Activity: When you copy the records, keep every word exact and leave the pictures out.

Task inputs:
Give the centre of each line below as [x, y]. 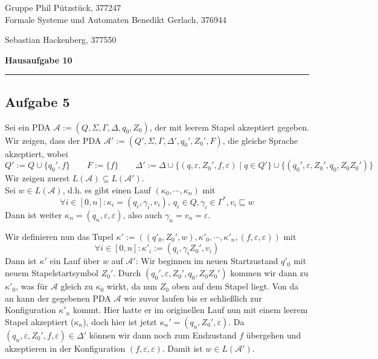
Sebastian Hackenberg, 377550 [61, 40]
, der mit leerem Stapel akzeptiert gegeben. [229, 127]
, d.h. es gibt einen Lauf [107, 189]
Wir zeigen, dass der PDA [53, 140]
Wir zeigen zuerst [37, 178]
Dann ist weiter [34, 214]
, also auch [143, 214]
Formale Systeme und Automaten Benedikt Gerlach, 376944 [116, 19]
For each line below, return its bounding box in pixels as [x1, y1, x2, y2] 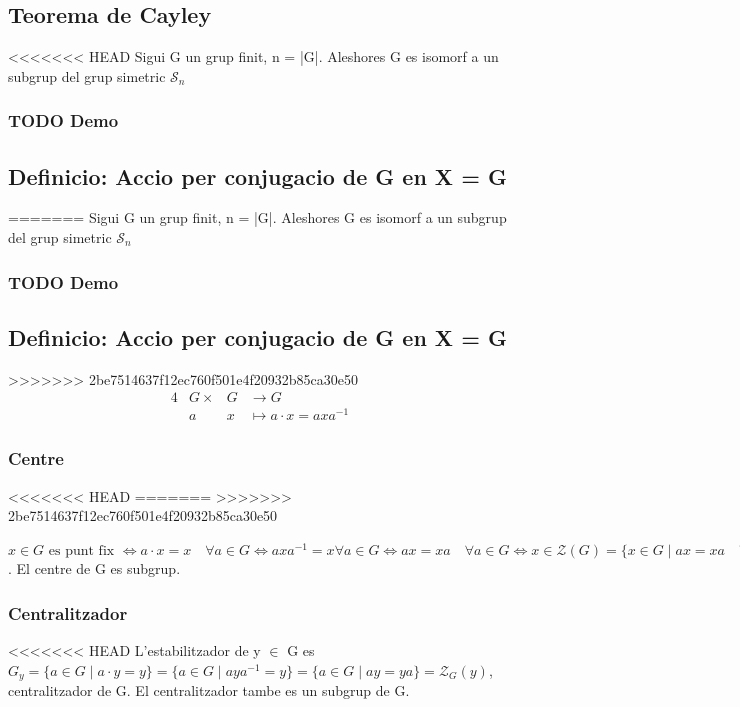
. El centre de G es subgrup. [8, 558, 181, 579]
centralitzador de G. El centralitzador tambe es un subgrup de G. [8, 680, 410, 701]
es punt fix [48, 543, 115, 558]
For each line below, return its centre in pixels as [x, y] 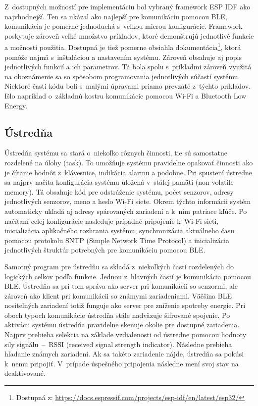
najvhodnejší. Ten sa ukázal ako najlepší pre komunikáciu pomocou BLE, [116, 16]
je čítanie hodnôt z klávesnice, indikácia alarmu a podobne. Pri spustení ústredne [128, 172]
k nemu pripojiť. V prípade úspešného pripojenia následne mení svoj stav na [122, 363]
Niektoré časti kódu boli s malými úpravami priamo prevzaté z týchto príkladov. [128, 86]
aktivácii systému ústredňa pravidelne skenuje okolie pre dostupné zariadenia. [122, 325]
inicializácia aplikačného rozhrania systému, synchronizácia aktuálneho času [120, 230]
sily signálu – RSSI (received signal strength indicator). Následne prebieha [118, 344]
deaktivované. [25, 373]
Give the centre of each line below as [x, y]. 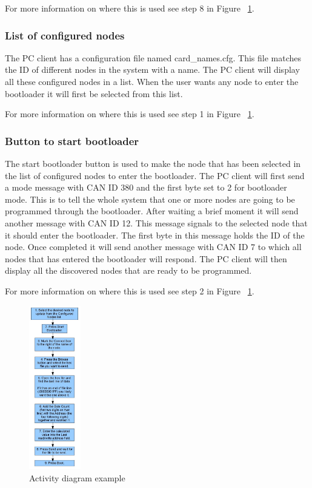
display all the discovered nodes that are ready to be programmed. [128, 270]
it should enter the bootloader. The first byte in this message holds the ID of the [155, 235]
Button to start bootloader [72, 141]
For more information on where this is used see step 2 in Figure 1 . [130, 290]
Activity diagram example [77, 477]
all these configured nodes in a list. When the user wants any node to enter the [152, 81]
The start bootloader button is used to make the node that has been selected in [153, 163]
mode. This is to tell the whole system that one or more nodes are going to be [150, 199]
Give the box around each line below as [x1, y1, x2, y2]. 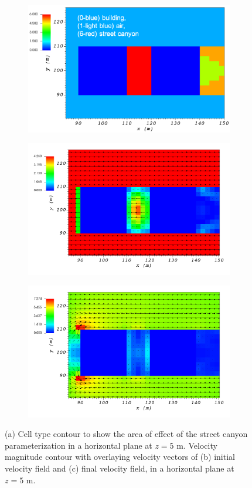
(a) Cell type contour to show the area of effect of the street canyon [5, 428, 248, 440]
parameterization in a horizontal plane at [5, 439, 152, 451]
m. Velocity [176, 439, 217, 451]
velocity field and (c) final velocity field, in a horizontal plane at [5, 462, 234, 475]
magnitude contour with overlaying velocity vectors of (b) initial [5, 450, 235, 463]
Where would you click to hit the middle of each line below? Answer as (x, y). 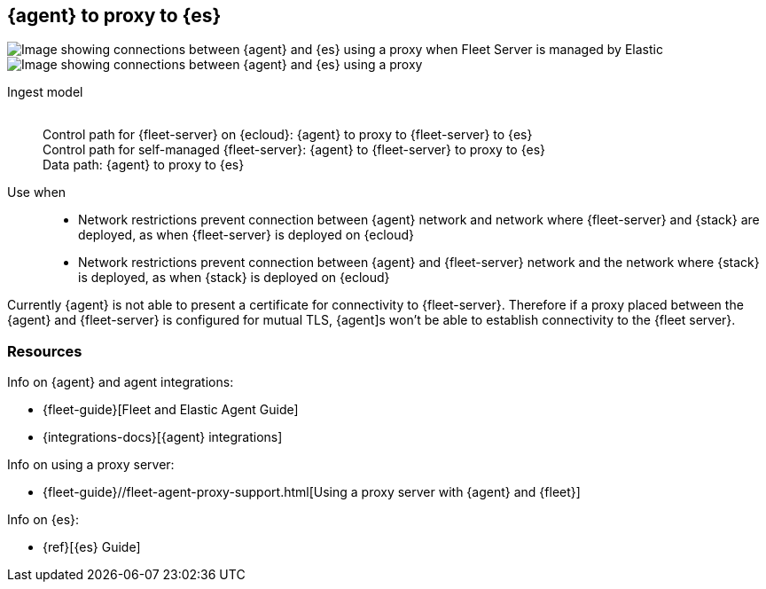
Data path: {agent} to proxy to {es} (144, 165)
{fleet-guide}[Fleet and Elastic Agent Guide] (171, 410)
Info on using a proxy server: (91, 465)
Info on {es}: (43, 520)
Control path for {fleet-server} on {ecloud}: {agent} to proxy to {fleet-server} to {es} (288, 135)
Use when (37, 192)
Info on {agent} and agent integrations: (121, 382)
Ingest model (45, 92)
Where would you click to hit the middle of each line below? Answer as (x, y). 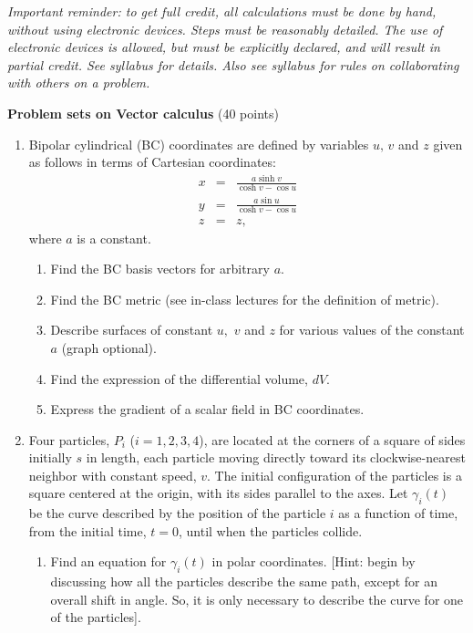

Exercise output:
Give the centre of each line below as [x, y]. 
Sebastian Hackenberg, 377550 [61, 40]
, der mit leerem Stapel akzeptiert gegeben. [229, 127]
, d.h. es gibt einen Lauf [107, 189]
Wir zeigen, dass der PDA [53, 140]
Wir zeigen zuerst [37, 178]
Dann ist weiter [34, 214]
, also auch [143, 214]
Formale Systeme und Automaten Benedikt Gerlach, 376944 [116, 19]
For each line below, return its bounding box in pixels as [x1, y1, x2, y2] 
. El centre de G es subgrup. [8, 558, 181, 579]
centralitzador de G. El centralitzador tambe es un subgrup de G. [8, 680, 410, 701]
es punt fix [48, 543, 115, 558]
For each line below, return its centre in pixels as [x, y] 
najvhodnejší. Ten sa ukázal ako najlepší pre komunikáciu pomocou BLE, [116, 16]
je čítanie hodnôt z klávesnice, indikácia alarmu a podobne. Pri spustení ústredne [128, 172]
k nemu pripojiť. V prípade úspešného pripojenia následne mení svoj stav na [122, 363]
Niektoré časti kódu boli s malými úpravami priamo prevzaté z týchto príkladov. [128, 86]
aktivácii systému ústredňa pravidelne skenuje okolie pre dostupné zariadenia. [122, 325]
inicializácia aplikačného rozhrania systému, synchronizácia aktuálneho času [120, 230]
sily signálu – RSSI (received signal strength indicator). Následne prebieha [118, 344]
deaktivované. [25, 373]
Give the centre of each line below as [x, y]. 
display all the discovered nodes that are ready to be programmed. [128, 270]
it should enter the bootloader. The first byte in this message holds the ID of the [155, 235]
Button to start bootloader [72, 141]
For more information on where this is used see step 2 in Figure 1 . [130, 290]
Activity diagram example [77, 477]
all these configured nodes in a list. When the user wants any node to enter the [152, 81]
The start bootloader button is used to make the node that has been selected in [153, 163]
mode. This is to tell the whole system that one or more nodes are going to be [150, 199]
Give the box around each line below as [x1, y1, x2, y2]. 
(a) Cell type contour to show the area of effect of the street canyon [5, 428, 248, 440]
parameterization in a horizontal plane at [5, 439, 152, 451]
m. Velocity [176, 439, 217, 451]
velocity field and (c) final velocity field, in a horizontal plane at [5, 462, 234, 475]
magnitude contour with overlaying velocity vectors of (b) initial [5, 450, 235, 463]
Where would you click to hit the middle of each line below? Answer as (x, y). 
Data path: {agent} to proxy to {es} (144, 165)
{fleet-guide}[Fleet and Elastic Agent Guide] (171, 410)
Info on using a proxy server: (91, 465)
Info on {es}: (43, 520)
Control path for {fleet-server} on {ecloud}: {agent} to proxy to {fleet-server} to {es} (288, 135)
Use when (37, 192)
Info on {agent} and agent integrations: (121, 382)
Ingest model (45, 92)
Where would you click to hit the middle of each line below? Answer as (x, y). 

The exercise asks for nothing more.